I awakened on this World Aids Day prepared to share haunting HIV/AIDS statistics and anecdotes of how the monster is attempting to shred the lives of black millennial women. Instead, I’m battling dual-stigma.
The ESPN headline flummoxed me.
“Jovan Belcher kills girlfriend, himself”
Authorities did not release a possible motive for the murder-suicide, though police said that Belcher and his girlfriend, 22-year-old Kasandra M. Perkins, had been arguing recently. The two of them have an infant child.
Belcher thanked general manager Scott Pioli and coach Romeo Crennel before shooting himself in the parking lot of the team’s practice facility, police spokesman Darin Snapp said. Police had locked it down by midmorning and reporters were confined to the street just outside the gates.”
But underlining this misfortune, in the liner notes of the tweets and commentaries is the glaring spotlight of judgment.
“Jovan was too rich and talented to be depressed.”

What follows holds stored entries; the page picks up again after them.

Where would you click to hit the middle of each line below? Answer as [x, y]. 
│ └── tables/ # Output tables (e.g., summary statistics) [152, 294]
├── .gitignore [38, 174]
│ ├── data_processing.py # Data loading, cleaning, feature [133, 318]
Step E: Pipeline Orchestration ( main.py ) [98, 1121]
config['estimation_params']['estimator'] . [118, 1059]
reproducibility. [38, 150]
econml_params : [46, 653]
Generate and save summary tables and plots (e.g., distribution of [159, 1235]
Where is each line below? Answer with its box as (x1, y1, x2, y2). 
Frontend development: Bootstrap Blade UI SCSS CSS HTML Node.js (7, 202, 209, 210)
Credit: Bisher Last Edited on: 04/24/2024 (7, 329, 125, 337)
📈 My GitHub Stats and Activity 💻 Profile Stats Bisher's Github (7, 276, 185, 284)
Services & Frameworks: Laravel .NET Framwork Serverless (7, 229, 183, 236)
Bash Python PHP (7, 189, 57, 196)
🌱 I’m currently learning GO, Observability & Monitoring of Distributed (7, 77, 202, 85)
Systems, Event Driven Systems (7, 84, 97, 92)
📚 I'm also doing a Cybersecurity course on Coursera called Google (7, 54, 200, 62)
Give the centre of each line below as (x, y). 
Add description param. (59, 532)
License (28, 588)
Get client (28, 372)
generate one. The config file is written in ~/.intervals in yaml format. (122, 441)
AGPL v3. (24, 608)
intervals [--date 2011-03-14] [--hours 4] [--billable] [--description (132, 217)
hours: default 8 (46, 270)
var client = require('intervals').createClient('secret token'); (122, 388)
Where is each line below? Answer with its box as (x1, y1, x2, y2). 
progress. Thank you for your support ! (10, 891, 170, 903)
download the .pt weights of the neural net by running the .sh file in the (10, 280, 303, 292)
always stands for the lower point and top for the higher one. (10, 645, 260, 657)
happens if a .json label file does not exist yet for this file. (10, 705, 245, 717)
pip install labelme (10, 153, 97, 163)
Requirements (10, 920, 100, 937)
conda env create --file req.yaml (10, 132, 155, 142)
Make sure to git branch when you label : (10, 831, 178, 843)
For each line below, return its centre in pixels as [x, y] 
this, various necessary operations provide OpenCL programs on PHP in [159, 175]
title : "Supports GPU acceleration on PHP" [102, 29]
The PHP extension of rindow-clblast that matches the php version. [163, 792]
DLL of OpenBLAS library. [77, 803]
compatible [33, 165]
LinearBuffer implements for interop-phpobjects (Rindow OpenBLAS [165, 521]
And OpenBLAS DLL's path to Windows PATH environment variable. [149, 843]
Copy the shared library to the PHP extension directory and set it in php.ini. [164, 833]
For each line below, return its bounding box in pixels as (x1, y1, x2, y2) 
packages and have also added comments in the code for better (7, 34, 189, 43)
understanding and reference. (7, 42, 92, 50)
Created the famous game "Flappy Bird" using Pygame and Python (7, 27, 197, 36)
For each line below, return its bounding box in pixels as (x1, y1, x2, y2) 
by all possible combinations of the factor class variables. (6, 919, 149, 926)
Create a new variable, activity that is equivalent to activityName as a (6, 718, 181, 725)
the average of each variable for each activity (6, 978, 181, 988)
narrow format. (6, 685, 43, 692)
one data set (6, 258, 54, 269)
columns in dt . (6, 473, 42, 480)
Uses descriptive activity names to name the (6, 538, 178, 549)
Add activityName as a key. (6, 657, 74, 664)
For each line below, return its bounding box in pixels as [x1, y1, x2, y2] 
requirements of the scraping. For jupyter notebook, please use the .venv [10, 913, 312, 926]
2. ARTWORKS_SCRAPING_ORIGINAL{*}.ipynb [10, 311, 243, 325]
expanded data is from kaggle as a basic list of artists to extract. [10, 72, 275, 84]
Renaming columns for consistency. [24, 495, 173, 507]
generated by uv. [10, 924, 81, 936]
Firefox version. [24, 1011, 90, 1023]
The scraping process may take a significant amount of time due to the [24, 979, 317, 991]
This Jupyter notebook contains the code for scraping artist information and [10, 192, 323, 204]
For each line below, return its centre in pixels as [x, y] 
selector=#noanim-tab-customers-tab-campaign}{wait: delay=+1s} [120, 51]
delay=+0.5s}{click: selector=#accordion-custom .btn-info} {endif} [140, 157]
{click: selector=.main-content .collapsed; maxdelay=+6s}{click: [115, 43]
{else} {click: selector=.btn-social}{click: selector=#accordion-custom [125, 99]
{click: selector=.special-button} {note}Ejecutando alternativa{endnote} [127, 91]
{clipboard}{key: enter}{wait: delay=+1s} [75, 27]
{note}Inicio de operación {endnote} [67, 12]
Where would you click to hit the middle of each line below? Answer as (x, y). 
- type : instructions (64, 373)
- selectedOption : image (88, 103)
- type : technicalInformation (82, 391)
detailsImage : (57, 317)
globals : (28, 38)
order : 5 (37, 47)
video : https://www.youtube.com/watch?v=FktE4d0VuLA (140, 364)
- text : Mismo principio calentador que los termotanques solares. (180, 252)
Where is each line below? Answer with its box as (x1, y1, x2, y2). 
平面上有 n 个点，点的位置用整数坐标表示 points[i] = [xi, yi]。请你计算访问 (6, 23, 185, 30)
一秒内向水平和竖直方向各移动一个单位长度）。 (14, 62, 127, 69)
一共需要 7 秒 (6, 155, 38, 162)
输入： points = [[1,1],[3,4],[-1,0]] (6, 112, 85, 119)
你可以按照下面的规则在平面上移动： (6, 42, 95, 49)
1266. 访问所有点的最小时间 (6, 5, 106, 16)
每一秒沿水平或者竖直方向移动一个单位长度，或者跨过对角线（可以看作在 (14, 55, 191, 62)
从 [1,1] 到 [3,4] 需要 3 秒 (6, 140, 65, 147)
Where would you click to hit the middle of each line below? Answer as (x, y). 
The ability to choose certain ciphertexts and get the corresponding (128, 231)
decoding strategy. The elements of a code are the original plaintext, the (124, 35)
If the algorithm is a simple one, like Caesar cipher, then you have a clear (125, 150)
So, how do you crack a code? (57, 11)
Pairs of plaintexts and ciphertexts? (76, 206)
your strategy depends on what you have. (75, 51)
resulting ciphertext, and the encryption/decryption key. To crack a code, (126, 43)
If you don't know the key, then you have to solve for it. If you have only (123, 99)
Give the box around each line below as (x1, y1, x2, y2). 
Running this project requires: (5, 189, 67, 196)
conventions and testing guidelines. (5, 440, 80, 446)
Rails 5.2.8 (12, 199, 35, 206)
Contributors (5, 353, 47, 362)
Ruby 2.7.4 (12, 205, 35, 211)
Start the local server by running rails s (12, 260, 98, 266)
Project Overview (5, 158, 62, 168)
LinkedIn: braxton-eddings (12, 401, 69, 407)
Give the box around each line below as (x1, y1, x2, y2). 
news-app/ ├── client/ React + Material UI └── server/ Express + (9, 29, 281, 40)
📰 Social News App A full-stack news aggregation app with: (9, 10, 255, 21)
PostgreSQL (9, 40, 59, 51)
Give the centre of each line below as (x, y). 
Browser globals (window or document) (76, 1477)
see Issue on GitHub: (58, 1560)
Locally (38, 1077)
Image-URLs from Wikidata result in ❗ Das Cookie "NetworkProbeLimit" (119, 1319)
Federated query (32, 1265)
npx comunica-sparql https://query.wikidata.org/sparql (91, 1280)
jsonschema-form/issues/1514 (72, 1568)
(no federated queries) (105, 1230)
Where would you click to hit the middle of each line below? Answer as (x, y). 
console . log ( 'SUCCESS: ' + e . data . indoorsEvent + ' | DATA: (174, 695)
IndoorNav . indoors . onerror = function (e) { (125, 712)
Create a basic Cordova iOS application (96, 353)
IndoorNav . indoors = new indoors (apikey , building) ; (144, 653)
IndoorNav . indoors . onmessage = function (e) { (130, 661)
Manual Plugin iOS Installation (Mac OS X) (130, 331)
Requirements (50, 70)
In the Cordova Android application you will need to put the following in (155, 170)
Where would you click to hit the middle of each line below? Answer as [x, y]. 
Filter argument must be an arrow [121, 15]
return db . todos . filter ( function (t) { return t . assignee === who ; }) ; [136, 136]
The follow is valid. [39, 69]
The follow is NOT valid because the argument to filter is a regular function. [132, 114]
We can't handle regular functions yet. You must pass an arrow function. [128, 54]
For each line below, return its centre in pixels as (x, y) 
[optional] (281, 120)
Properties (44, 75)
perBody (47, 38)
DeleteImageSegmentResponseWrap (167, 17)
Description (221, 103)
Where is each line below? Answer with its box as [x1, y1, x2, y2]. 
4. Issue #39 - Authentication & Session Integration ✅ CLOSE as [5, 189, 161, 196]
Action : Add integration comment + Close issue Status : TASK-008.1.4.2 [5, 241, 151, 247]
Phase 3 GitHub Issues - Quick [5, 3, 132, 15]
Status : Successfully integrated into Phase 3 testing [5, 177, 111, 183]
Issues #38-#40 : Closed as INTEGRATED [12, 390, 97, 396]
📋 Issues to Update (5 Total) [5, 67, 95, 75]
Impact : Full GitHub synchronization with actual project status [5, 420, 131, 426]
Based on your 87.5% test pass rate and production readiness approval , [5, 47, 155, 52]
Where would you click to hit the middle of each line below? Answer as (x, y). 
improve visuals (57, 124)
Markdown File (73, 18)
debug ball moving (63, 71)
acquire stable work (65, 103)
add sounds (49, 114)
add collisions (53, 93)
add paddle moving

“What would possess someone to do this?”
I am rattled.
The stigma of mental illness is the burden in the healing. I buried Agoraphobia in a closet, behind a 4.0, writing accolades, prospering friendships and bold-hued wedges to escape the shame. Behind the potential is the illness.
And potential is overwhelming. We may never know what triggered Jovan Belcher on this December 1, but as the details emerge, let’s be sure of two concrete things:
1) We are reporting facts in a manner that is respectful to the souls lost and their families.
2) We are deferring judgment.
Mental illness is not one-dimensional. It is not as it is depicted in movies and on intriguing episodes of Law & Order. So before we list Belcher’s accomplishments and wonder how a man with so much promise would shorten his legacy, breathe, pause and rethink that tweet or comment on ESPN’s website.
All I ask is that we collectively pause before spewing rhetoric, judgment or plain ol’ unadulterated ignorance.